:: Work task ::
Reproduce the data below in full and to the letter, images excepted.
━━━━━━━━━━━━━━━━
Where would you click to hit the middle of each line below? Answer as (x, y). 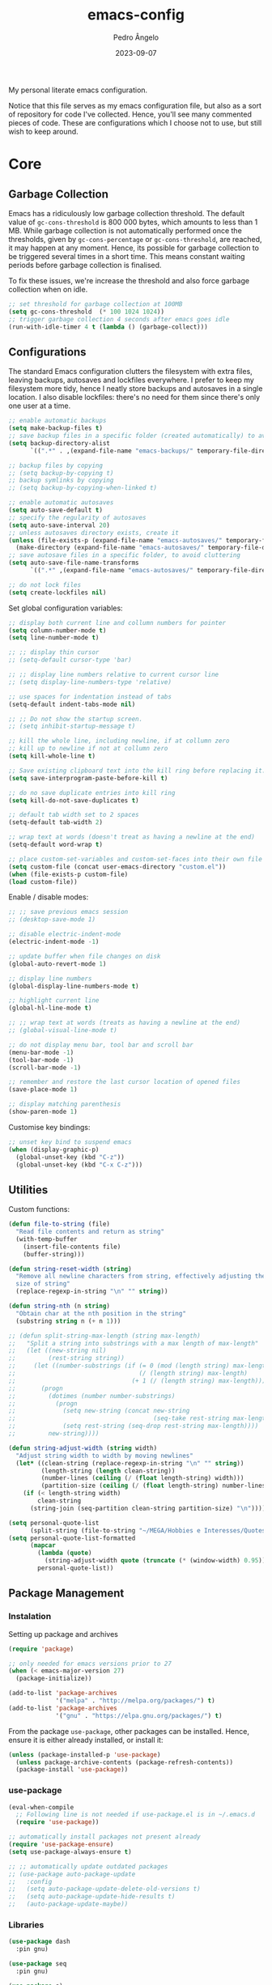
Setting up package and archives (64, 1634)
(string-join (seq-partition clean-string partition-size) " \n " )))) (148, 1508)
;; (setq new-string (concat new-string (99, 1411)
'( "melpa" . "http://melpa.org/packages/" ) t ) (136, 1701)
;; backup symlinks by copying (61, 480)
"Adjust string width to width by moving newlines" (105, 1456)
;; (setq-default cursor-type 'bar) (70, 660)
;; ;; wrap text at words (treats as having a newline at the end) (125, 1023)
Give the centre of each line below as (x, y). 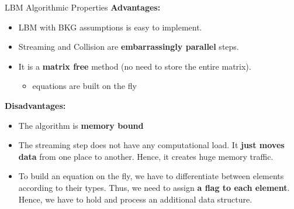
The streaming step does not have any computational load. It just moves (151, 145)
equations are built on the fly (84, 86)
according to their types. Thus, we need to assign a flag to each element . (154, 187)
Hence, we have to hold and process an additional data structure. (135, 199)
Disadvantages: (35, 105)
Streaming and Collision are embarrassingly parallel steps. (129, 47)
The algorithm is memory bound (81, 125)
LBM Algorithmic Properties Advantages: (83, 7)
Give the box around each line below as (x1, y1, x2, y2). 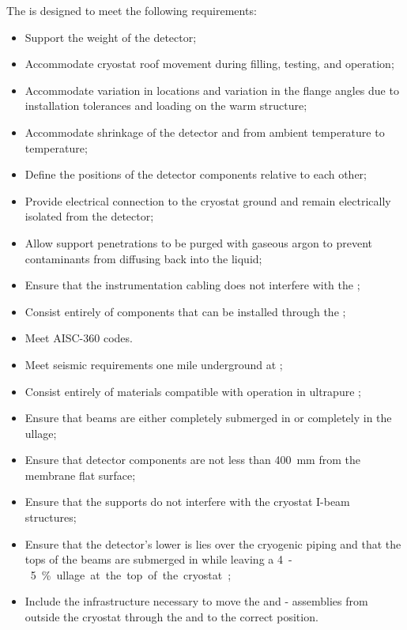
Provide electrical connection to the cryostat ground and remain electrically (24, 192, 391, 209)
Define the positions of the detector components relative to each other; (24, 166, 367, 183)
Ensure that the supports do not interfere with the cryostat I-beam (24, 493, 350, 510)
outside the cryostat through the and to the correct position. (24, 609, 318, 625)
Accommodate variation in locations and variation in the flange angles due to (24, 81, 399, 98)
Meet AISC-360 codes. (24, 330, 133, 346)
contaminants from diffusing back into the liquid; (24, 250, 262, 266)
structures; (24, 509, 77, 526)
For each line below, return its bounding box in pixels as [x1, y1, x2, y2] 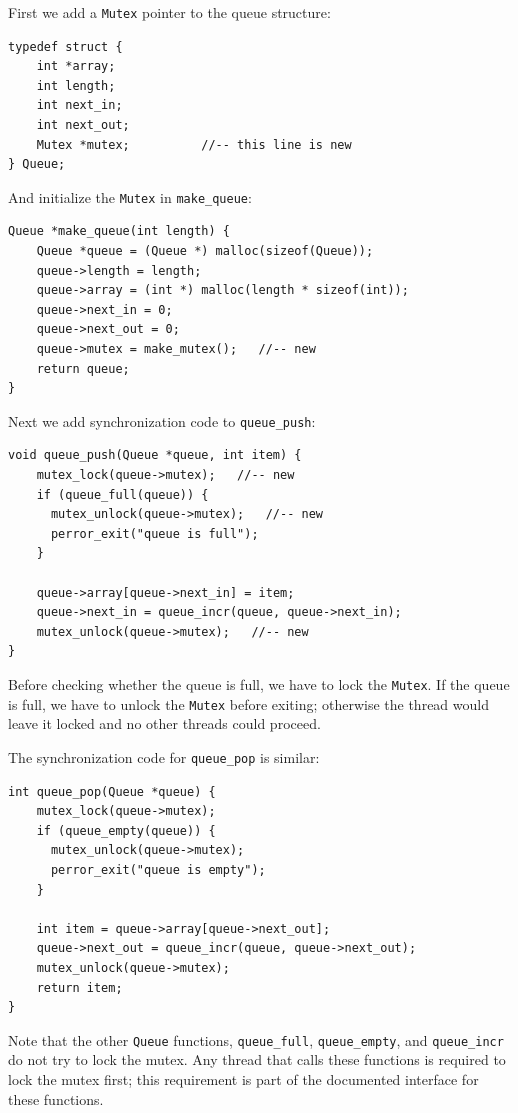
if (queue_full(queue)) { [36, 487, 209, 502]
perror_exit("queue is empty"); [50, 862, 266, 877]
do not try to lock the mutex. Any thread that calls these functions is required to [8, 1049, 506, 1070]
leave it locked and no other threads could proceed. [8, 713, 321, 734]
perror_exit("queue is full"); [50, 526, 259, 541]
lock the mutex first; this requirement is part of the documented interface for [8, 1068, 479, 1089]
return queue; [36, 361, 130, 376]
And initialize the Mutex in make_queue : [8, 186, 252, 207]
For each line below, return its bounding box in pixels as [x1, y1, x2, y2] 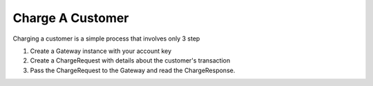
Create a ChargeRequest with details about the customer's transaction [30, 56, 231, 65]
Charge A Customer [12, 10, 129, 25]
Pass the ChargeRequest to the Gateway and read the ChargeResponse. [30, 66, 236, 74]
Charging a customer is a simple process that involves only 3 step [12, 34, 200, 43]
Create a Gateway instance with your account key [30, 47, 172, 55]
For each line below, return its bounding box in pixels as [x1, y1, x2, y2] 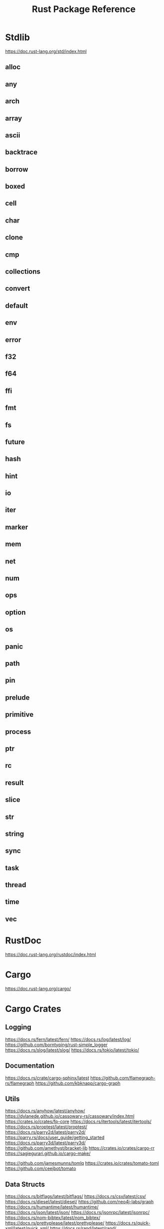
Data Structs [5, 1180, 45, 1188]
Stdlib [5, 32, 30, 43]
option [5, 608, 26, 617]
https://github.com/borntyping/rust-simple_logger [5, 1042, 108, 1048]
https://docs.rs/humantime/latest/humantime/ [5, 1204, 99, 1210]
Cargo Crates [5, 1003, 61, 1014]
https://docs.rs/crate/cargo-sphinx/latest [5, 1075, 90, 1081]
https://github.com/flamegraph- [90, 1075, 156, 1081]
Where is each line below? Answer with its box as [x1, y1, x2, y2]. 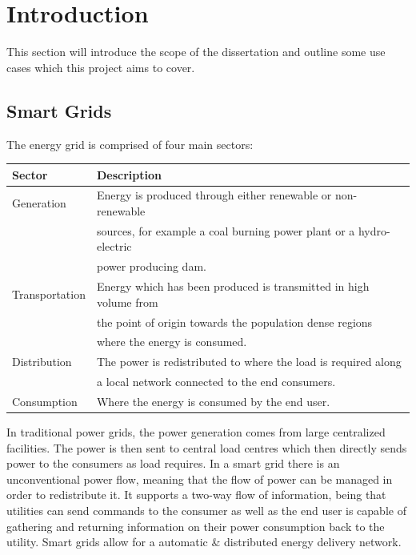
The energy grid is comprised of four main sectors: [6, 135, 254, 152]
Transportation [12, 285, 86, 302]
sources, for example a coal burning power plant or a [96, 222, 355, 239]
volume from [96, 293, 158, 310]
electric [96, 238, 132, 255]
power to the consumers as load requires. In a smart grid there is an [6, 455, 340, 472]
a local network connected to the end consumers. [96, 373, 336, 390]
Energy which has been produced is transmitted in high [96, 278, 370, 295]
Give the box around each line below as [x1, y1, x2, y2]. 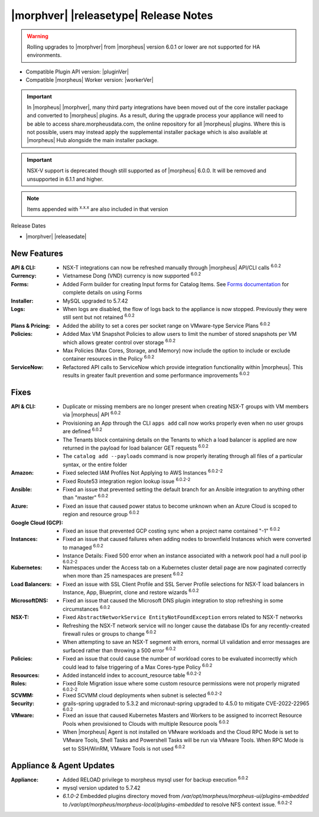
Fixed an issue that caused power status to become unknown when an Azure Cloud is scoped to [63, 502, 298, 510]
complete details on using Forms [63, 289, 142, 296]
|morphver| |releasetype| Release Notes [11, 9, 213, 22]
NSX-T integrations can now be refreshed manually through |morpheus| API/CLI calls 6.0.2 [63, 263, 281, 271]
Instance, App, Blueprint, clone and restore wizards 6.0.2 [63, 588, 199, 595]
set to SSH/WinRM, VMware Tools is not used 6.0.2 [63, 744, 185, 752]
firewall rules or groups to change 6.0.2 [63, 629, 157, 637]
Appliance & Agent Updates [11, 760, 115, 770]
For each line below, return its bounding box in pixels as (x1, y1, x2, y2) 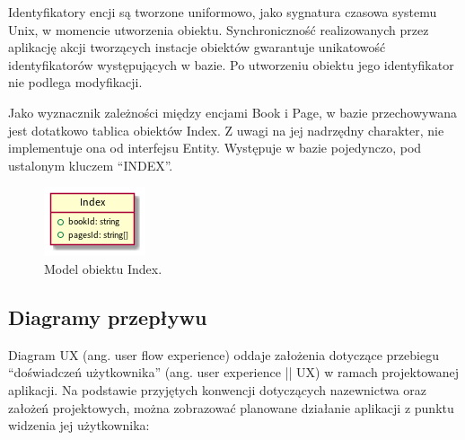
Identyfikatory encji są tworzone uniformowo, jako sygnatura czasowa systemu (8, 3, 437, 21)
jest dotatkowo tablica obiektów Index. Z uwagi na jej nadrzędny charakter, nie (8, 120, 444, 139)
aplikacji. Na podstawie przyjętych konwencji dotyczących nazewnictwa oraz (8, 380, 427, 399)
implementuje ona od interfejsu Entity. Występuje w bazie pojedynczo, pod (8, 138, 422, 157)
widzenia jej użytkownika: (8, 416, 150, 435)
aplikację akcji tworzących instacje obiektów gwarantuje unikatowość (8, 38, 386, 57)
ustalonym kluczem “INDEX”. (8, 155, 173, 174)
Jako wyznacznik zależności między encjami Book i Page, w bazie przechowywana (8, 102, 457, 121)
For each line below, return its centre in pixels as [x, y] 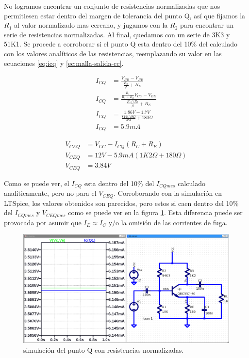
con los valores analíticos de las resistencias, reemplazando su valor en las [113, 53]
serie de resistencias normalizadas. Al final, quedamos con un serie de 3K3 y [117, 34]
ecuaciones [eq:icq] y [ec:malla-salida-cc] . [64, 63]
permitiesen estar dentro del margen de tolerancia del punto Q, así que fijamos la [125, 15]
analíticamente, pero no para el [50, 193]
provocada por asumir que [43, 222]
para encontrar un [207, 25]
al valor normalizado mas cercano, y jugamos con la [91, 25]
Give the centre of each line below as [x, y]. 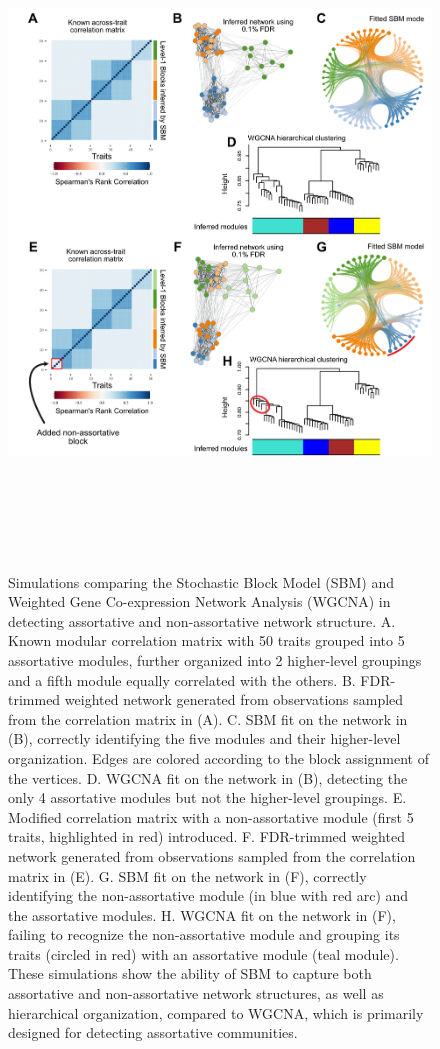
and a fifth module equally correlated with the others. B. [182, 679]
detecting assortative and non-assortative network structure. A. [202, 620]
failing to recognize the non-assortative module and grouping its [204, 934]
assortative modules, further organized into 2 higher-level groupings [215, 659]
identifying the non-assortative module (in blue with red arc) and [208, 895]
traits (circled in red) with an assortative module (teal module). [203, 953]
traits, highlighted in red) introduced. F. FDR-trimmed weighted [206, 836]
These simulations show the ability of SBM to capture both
━━━━━━━━━━━━━━━━
:: Response below ::
Where would you click to hit the middle of each line below? Answer as (x, y). 
Setting up package and archives (64, 1634)
(string-join (seq-partition clean-string partition-size) " \n " )))) (148, 1508)
;; (setq new-string (concat new-string (99, 1411)
'( "melpa" . "http://melpa.org/packages/" ) t ) (136, 1701)
;; backup symlinks by copying (61, 480)
"Adjust string width to width by moving newlines" (105, 1456)
;; (setq-default cursor-type 'bar) (70, 660)
;; ;; wrap text at words (treats as having a newline at the end) (125, 1023)
Give the centre of each line below as (x, y). 
The streaming step does not have any computational load. It just moves (151, 145)
equations are built on the fly (84, 86)
according to their types. Thus, we need to assign a flag to each element . (154, 187)
Hence, we have to hold and process an additional data structure. (135, 199)
Disadvantages: (35, 105)
Streaming and Collision are embarrassingly parallel steps. (129, 47)
The algorithm is memory bound (81, 125)
LBM Algorithmic Properties Advantages: (83, 7)
Give the box around each line below as (x1, y1, x2, y2). 
Provide electrical connection to the cryostat ground and remain electrically (24, 192, 391, 209)
Define the positions of the detector components relative to each other; (24, 166, 367, 183)
Ensure that the supports do not interfere with the cryostat I-beam (24, 493, 350, 510)
outside the cryostat through the and to the correct position. (24, 609, 318, 625)
Accommodate variation in locations and variation in the flange angles due to (24, 81, 399, 98)
Meet AISC-360 codes. (24, 330, 133, 346)
contaminants from diffusing back into the liquid; (24, 250, 262, 266)
structures; (24, 509, 77, 526)
For each line below, return its bounding box in pixels as [x1, y1, x2, y2] 
if (queue_full(queue)) { [36, 487, 209, 502]
perror_exit("queue is empty"); [50, 862, 266, 877]
do not try to lock the mutex. Any thread that calls these functions is required to [8, 1049, 506, 1070]
leave it locked and no other threads could proceed. [8, 713, 321, 734]
perror_exit("queue is full"); [50, 526, 259, 541]
lock the mutex first; this requirement is part of the documented interface for [8, 1068, 479, 1089]
return queue; [36, 361, 130, 376]
And initialize the Mutex in make_queue : [8, 186, 252, 207]
For each line below, return its bounding box in pixels as [x1, y1, x2, y2] 
Create a ChargeRequest with details about the customer's transaction [30, 56, 231, 65]
Charge A Customer [12, 10, 129, 25]
Pass the ChargeRequest to the Gateway and read the ChargeResponse. [30, 66, 236, 74]
Charging a customer is a simple process that involves only 3 step [12, 34, 200, 43]
Create a Gateway instance with your account key [30, 47, 172, 55]
For each line below, return its bounding box in pixels as [x1, y1, x2, y2] 
Data Structs [5, 1180, 45, 1188]
Stdlib [5, 32, 30, 43]
option [5, 608, 26, 617]
https://github.com/borntyping/rust-simple_logger [5, 1042, 108, 1048]
https://docs.rs/humantime/latest/humantime/ [5, 1204, 99, 1210]
Cargo Crates [5, 1003, 61, 1014]
https://docs.rs/crate/cargo-sphinx/latest [5, 1075, 90, 1081]
https://github.com/flamegraph- [90, 1075, 156, 1081]
Where is each line below? Answer with its box as [x1, y1, x2, y2]. 
The energy grid is comprised of four main sectors: [6, 135, 254, 152]
Transportation [12, 285, 86, 302]
sources, for example a coal burning power plant or a [96, 222, 355, 239]
volume from [96, 293, 158, 310]
electric [96, 238, 132, 255]
power to the consumers as load requires. In a smart grid there is an [6, 455, 340, 472]
a local network connected to the end consumers. [96, 373, 336, 390]
Energy which has been produced is transmitted in high [96, 278, 370, 295]
Give the box around each line below as [x1, y1, x2, y2]. 
Fixed an issue that caused power status to become unknown when an Azure Cloud is scoped to [63, 502, 298, 510]
complete details on using Forms [63, 289, 142, 296]
|morphver| |releasetype| Release Notes [11, 9, 213, 22]
NSX-T integrations can now be refreshed manually through |morpheus| API/CLI calls 6.0.2 [63, 263, 281, 271]
Instance, App, Blueprint, clone and restore wizards 6.0.2 [63, 588, 199, 595]
set to SSH/WinRM, VMware Tools is not used 6.0.2 [63, 744, 185, 752]
firewall rules or groups to change 6.0.2 [63, 629, 157, 637]
Appliance & Agent Updates [11, 760, 115, 770]
For each line below, return its bounding box in pixels as (x1, y1, x2, y2) 
Identyfikatory encji są tworzone uniformowo, jako sygnatura czasowa systemu (8, 3, 437, 21)
jest dotatkowo tablica obiektów Index. Z uwagi na jej nadrzędny charakter, nie (8, 120, 444, 139)
aplikacji. Na podstawie przyjętych konwencji dotyczących nazewnictwa oraz (8, 380, 427, 399)
implementuje ona od interfejsu Entity. Występuje w bazie pojedynczo, pod (8, 138, 422, 157)
widzenia jej użytkownika: (8, 416, 150, 435)
aplikację akcji tworzących instacje obiektów gwarantuje unikatowość (8, 38, 386, 57)
ustalonym kluczem “INDEX”. (8, 155, 173, 174)
Jako wyznacznik zależności między encjami Book i Page, w bazie przechowywana (8, 102, 457, 121)
For each line below, return its centre in pixels as [x, y] 
con los valores analíticos de las resistencias, reemplazando su valor en las [113, 53]
serie de resistencias normalizadas. Al final, quedamos con un serie de 3K3 y [117, 34]
ecuaciones [eq:icq] y [ec:malla-salida-cc] . [64, 63]
permitiesen estar dentro del margen de tolerancia del punto Q, así que fijamos la [125, 15]
analíticamente, pero no para el [50, 193]
provocada por asumir que [43, 222]
para encontrar un [207, 25]
al valor normalizado mas cercano, y jugamos con la [91, 25]
Give the centre of each line below as [x, y]. 
and a fifth module equally correlated with the others. B. [182, 679]
detecting assortative and non-assortative network structure. A. [202, 620]
failing to recognize the non-assortative module and grouping its [204, 934]
assortative modules, further organized into 2 higher-level groupings [215, 659]
identifying the non-assortative module (in blue with red arc) and [208, 895]
traits (circled in red) with an assortative module (teal module). [203, 953]
traits, highlighted in red) introduced. F. FDR-trimmed weighted [206, 836]
These simulations show the ability of SBM to capture both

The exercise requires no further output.